Just to return this to recent actions: contest will start in 1.5 hours!
Can we solve D using the idea that input is random. And use that decreasing subsequence length in a random sequence will be small.
I have a solution which solves any instance in $$$O(N \log N)$$$. But don't listen to me, I got WA.
Mine is using segment tree. For each "R" position find the interval it covers.
Test 7
n = 199128
Test 97
n = 799999
Test 133
n = 799306
All other tests have $$$n \le 10$$$ in decreasing sequence. So, not all the tests are random :)
The sequence can be strictly increasing or strictly decreasing by setting $$$A = 0$$$, $$$B = 1$$$ and $$$C = 1, D - 1$$$.
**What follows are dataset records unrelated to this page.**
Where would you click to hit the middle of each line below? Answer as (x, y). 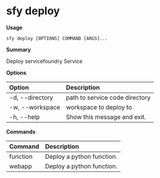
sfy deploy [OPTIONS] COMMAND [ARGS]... (57, 38)
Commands (21, 131)
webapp (21, 166)
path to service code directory (108, 97)
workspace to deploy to (99, 107)
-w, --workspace (35, 107)
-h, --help (24, 116)
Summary (19, 50)
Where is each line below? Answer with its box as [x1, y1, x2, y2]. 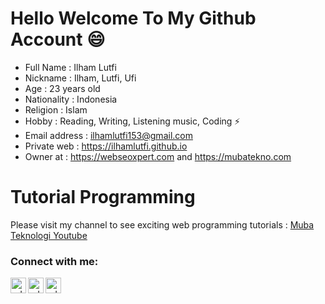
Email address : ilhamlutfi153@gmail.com [24, 129, 193, 141]
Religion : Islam [24, 103, 88, 116]
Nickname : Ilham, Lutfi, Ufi [24, 72, 137, 84]
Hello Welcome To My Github [10, 7, 257, 30]
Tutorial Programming [10, 186, 196, 209]
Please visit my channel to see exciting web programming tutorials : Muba [10, 218, 315, 231]
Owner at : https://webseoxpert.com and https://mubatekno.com [24, 150, 292, 162]
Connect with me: [10, 254, 99, 268]
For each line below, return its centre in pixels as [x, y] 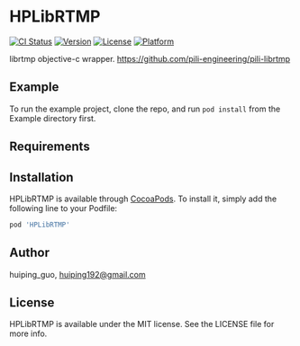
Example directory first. [53, 118]
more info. [28, 333]
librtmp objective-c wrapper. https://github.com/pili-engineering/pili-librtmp [150, 58]
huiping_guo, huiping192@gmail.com [77, 274]
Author [29, 253]
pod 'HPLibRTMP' [40, 225]
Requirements [50, 147]
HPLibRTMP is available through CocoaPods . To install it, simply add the [143, 199]
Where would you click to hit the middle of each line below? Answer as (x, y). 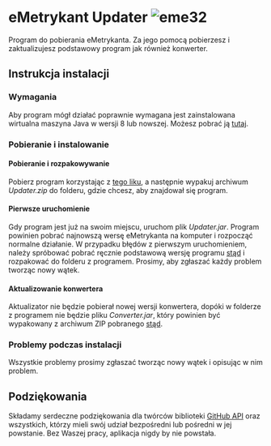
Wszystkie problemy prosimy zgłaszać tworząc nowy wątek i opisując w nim (135, 362)
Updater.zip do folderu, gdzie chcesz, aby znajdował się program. (118, 190)
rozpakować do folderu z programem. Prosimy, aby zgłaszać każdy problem (135, 261)
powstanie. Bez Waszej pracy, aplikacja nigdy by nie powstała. (112, 433)
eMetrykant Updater (78, 17)
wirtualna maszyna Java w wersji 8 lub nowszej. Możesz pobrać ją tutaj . (129, 123)
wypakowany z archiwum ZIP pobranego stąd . (86, 324)
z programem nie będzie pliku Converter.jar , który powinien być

I don't think an email was sent out? I found out about the contest an hour into it going on, now I didn't make the top 200 (215th) due to time penalty :(
Same. I could have easily solved A+B and gotten in top 500 for a T-shirt, but now I solved B way too late and had to attempt C because A wouldn't do it anymore with the time penalties.
I checked my inbox for an email if the contest was due this weekend. When it turned out empty, I just slept a little early. And I wake up to this.
Gosh, why do you put constraints like T<=350, n<=4000, m<=10000 and do not give any constraint on their sum and then in an actual test give input data so that sum of m's is like 1% of what it could be? These constraint were so high I was fairly dubious whether $$$O(tnm \cdot \alpha(n))$$$ would pass but decided to go with it because many people submitted it and it seemed really hard to get something faster then $$$O(tnm)$$$ and that my laptop is pretty fast and then you give input data so that my program runs 0.5s when I was afraid it would time out on 6 minutes?
Could you not take the worst ideas from Jagiellonian University where they sometimes give "t is the number of testcases, $$$t \le 2 \cdot 10^9$$$" and want contestants to rely on guessed assumptions about what the input size really is?
in Facebook, usually I get the number of max test is not bigger than 10-20 in testset.
You can do O(t*n*n). I expected them to maybe make it hard for O(t*n*m) but that was not the scenario.
Do a 2d dp to find if i and j are connected. dp runs in O(m+n*n).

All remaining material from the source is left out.